As for the big file problem, my logs are about 100 megs a month, too -- and growing. But instead of importing them, in Access you can select Get External Data > Link Tables, then select your log file, and it will bring up a "Link Text Wizard" that will allow you to control how it reads the file. Then, you can write a make-table query to filter for the kind of hits you want to analyze (humans, people outside your organization, no images, etc.) so you can have a smaller, more workable 'log file' to work with. In other words, you only import the hits (or rows) that you are really interested in. Once you do that first filter, the queries run much faster.
Good point about checking for failed downloads. I hadn't thought of it, and it's yet another reason I can't stand PDFs either. But it's what 'the people' want.
Amazing how they zip up innit :-)
> instead of importing them, in Access you can select Get External Data Link Tables, then select your log file,
Indeed I use this for other things but had been importing logs.

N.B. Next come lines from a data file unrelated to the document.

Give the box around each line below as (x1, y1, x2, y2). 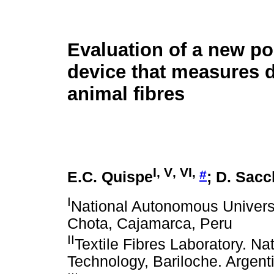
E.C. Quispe (67, 169, 153, 186)
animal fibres (67, 83, 185, 105)
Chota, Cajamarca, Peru (67, 215, 232, 232)
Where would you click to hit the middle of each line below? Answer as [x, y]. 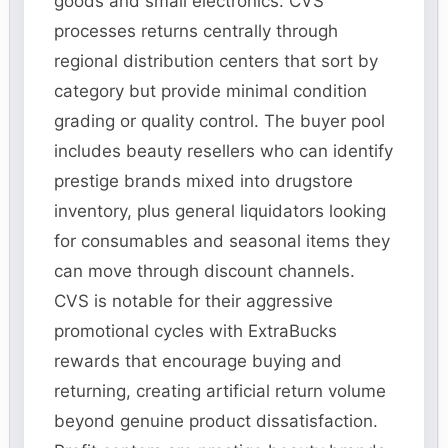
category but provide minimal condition [211, 91]
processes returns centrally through [196, 31]
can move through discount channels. [205, 271]
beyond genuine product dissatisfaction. [216, 421]
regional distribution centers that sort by [216, 61]
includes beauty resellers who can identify [224, 151]
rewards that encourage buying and [198, 361]
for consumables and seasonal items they [222, 241]
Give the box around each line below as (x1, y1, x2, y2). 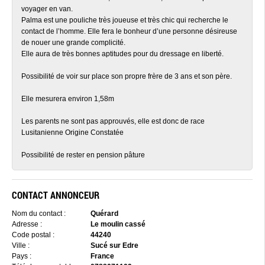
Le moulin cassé (89, 220, 146, 228)
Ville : (12, 241, 30, 250)
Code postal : (12, 231, 54, 239)
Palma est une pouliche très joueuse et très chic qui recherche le (21, 16, 228, 24)
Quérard (89, 209, 118, 218)
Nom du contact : (12, 209, 66, 218)
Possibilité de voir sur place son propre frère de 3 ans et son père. (21, 72, 232, 80)
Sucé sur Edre (89, 241, 138, 250)
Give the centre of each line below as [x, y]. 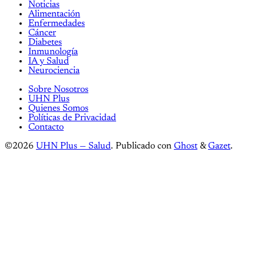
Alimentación [54, 14]
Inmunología [53, 52]
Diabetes [45, 42]
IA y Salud [49, 61]
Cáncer [42, 33]
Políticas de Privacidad [72, 118]
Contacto [46, 127]
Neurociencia [54, 70]

Thanks for that idea I have always got and loaded not linked.
I think I know what my problem is now, I tried linking with a 95mb log and failed but this was the time of windows virus attack which caused way way long url strings in an attempt to overcome the buffer (I am not techie enough to understand :-) but it sure affects the log files) anyhow I think the first few lines of the log are corrupted with these attacks and the access link wizard cannot sort them and then get to the rest of the data because the first lines are simply too long..

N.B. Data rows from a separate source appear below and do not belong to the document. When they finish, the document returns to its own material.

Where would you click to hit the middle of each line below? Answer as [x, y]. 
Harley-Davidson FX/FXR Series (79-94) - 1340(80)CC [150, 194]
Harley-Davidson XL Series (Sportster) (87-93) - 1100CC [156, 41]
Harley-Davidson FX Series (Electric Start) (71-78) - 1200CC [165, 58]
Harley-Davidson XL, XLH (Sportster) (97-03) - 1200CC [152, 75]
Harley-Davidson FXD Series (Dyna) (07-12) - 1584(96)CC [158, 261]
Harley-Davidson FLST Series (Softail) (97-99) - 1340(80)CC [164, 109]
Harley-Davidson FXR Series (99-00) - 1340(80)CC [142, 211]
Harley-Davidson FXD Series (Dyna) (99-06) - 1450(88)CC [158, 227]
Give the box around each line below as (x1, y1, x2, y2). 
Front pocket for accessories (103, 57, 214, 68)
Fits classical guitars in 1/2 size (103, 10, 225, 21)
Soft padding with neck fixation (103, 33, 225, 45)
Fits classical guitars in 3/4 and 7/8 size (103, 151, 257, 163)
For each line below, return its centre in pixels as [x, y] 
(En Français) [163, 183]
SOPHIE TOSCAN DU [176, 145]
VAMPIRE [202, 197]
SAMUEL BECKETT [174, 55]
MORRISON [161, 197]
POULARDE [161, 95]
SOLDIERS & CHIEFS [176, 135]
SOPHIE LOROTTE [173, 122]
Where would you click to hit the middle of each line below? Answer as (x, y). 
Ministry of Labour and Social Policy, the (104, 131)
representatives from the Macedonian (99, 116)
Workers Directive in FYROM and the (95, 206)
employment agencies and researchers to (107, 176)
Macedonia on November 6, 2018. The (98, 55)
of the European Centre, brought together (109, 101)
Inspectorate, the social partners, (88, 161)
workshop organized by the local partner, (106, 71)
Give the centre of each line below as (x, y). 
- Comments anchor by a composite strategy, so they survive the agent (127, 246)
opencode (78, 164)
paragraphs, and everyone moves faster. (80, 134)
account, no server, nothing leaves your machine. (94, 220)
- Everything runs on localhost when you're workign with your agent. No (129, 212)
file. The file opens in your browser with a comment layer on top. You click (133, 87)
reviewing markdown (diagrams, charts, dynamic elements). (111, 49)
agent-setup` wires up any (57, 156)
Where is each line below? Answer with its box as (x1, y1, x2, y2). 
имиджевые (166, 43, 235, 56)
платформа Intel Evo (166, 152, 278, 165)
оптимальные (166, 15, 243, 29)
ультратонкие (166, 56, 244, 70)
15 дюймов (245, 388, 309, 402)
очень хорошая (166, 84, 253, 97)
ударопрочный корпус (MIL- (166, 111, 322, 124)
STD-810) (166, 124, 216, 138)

(PS Its not serious because we have urchin stats for this period)
Plus I have evidence in support of the theory because smaller logs from other times load or link rather no problem but contain these lines of Win attacks only within the file not at the start.
(BTW Unix server so no harm done)
> Good point about checking for failed downloads. I hadn't thought of it, and it's yet another reason I can't stand PDFs either. But it's what 'the people' want.
I checked a log file for a client who was raving about their pdf and found lots of examples of the same users trying 9 or more times to download one datasheet yet when I looked at the kb delivered they never got the full document.
Particularly a problem on that site because they link to pdf files as if they were an html page. People almost certainly expect to see the download bar and get at least something quickly .. with pdf they see a big chunk of time when nothing appears to happen at all while the reader is being spawned and the file loaded no download indication in the browser at all.
Mark A wrote:
> I tried linking with a 95mb log and failed but this
> was the time of windows virus attack which caused way way
> long url strings in an attempt to overcome the buffer
Yeah, that damn admin virus created some headaches. I cleansed my logs in Textpad by doing search/replace for the long url string in its hits with shorter 'slug' text. Then I had no problem linking to the log in Access. Only had to do this for the REALLY long strings.